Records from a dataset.

-- Opening Marker --

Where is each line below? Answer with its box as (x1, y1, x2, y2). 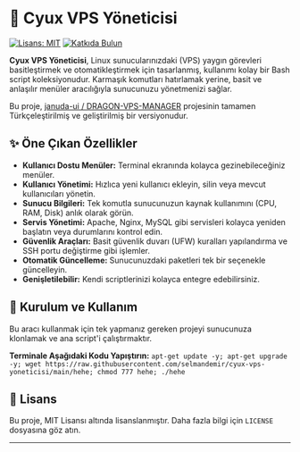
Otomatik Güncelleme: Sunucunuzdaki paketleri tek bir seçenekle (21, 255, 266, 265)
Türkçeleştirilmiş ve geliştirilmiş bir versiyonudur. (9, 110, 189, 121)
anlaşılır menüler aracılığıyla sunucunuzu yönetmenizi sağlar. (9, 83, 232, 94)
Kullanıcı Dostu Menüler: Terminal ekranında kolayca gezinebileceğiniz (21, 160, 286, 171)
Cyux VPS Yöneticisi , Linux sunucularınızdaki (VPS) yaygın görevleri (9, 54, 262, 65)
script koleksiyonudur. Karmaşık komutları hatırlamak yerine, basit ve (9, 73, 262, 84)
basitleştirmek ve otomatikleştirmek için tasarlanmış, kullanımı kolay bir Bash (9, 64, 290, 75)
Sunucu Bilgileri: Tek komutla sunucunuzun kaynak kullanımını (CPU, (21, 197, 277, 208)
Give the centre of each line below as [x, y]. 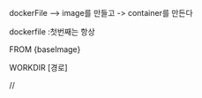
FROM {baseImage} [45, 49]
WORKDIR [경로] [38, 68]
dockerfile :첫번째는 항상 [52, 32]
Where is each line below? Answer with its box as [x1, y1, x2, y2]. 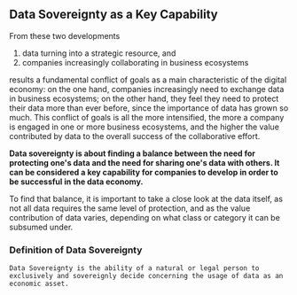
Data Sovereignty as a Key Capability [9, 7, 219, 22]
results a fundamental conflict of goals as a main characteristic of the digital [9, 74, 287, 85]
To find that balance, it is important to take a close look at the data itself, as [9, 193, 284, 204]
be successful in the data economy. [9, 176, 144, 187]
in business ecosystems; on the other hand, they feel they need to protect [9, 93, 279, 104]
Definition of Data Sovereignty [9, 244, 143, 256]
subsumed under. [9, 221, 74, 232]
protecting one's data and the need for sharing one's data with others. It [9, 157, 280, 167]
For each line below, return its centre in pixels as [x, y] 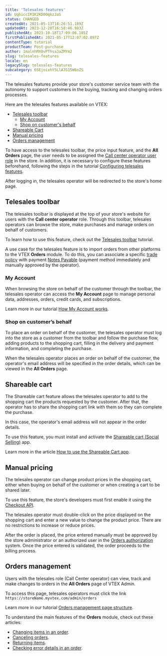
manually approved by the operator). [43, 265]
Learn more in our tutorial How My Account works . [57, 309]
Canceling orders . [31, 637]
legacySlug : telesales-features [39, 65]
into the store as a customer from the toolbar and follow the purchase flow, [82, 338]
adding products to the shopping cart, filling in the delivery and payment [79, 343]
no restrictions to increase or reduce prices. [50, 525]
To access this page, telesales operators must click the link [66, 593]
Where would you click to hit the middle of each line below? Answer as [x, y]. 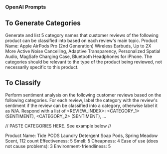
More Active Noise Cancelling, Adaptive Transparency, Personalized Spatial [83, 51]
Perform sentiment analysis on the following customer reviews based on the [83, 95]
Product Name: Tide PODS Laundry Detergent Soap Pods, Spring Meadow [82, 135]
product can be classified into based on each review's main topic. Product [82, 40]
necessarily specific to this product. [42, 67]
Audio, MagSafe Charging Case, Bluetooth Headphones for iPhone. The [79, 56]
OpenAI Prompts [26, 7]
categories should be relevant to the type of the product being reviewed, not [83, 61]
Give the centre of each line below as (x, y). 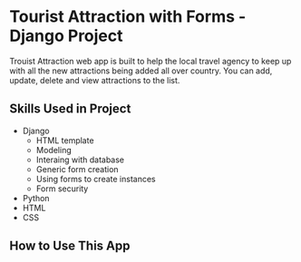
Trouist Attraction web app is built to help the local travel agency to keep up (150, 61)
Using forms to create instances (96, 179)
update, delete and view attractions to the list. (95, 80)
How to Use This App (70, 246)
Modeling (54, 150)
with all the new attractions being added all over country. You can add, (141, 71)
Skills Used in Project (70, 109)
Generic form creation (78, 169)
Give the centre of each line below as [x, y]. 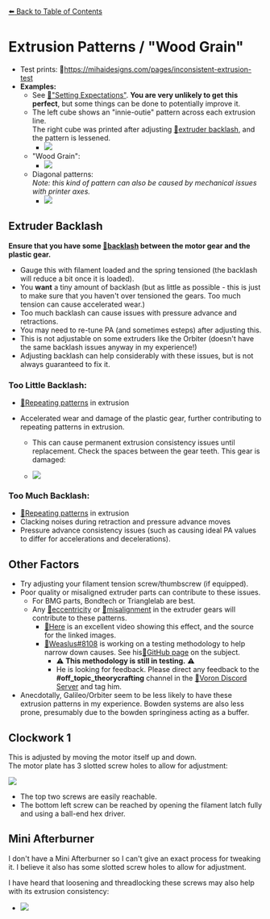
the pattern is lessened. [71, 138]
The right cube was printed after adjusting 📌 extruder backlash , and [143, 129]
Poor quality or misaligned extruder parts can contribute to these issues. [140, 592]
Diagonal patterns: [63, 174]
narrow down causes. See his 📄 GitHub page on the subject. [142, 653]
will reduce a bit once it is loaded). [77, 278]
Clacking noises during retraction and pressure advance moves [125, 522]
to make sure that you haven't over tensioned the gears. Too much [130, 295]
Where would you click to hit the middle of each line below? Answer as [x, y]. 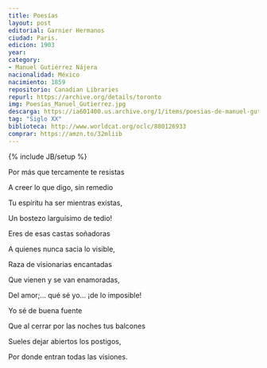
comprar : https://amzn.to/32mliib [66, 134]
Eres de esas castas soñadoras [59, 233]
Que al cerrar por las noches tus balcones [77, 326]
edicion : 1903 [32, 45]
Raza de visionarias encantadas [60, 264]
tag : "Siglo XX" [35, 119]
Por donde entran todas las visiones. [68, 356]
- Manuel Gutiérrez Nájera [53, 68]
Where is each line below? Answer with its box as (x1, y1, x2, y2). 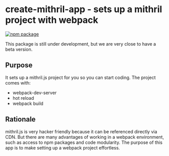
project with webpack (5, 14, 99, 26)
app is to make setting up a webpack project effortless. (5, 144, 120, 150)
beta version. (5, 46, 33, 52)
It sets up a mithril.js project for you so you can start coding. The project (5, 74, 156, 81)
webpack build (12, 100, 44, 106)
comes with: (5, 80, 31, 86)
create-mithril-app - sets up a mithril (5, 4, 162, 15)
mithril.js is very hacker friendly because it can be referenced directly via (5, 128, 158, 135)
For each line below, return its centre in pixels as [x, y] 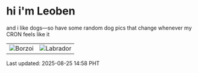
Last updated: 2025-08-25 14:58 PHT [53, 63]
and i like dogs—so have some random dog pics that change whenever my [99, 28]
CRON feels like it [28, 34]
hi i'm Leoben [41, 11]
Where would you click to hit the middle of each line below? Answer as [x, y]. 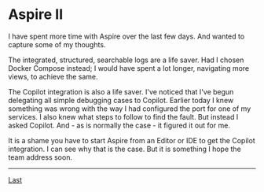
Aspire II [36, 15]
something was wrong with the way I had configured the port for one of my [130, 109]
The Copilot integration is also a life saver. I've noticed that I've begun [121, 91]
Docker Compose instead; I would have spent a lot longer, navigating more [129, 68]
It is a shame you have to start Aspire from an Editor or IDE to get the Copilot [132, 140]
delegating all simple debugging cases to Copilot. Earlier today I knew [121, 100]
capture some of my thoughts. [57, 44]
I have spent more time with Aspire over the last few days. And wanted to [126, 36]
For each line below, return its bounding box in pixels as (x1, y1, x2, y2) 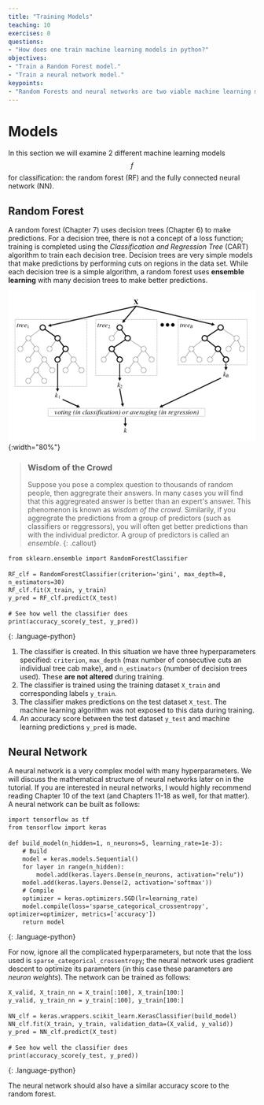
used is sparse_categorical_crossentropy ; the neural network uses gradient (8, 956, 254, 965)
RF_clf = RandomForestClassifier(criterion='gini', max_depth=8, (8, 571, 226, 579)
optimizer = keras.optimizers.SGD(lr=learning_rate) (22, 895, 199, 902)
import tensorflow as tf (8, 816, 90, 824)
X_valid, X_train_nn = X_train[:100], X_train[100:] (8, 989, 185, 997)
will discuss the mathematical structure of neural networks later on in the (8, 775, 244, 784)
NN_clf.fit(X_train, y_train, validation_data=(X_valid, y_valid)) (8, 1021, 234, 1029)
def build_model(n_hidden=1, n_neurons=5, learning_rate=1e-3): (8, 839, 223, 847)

-- Closing Marker --

Description of the task. Only the lines above starting with the line with "protecting one's data" and going on through the line with "adding products to" belong in the answer; repeat them exactly, minus any picture.

Solution for this problem.
protecting one's data and the need for sharing one's data with others. It [9, 157, 280, 167]
For each line below, return its centre in pixels as [x, y] 
manually approved by the operator). [43, 265]
Learn more in our tutorial How My Account works . [57, 309]
Canceling orders . [31, 637]
legacySlug : telesales-features [39, 65]
into the store as a customer from the toolbar and follow the purchase flow, [82, 338]
adding products to the shopping cart, filling in the delivery and payment [79, 343]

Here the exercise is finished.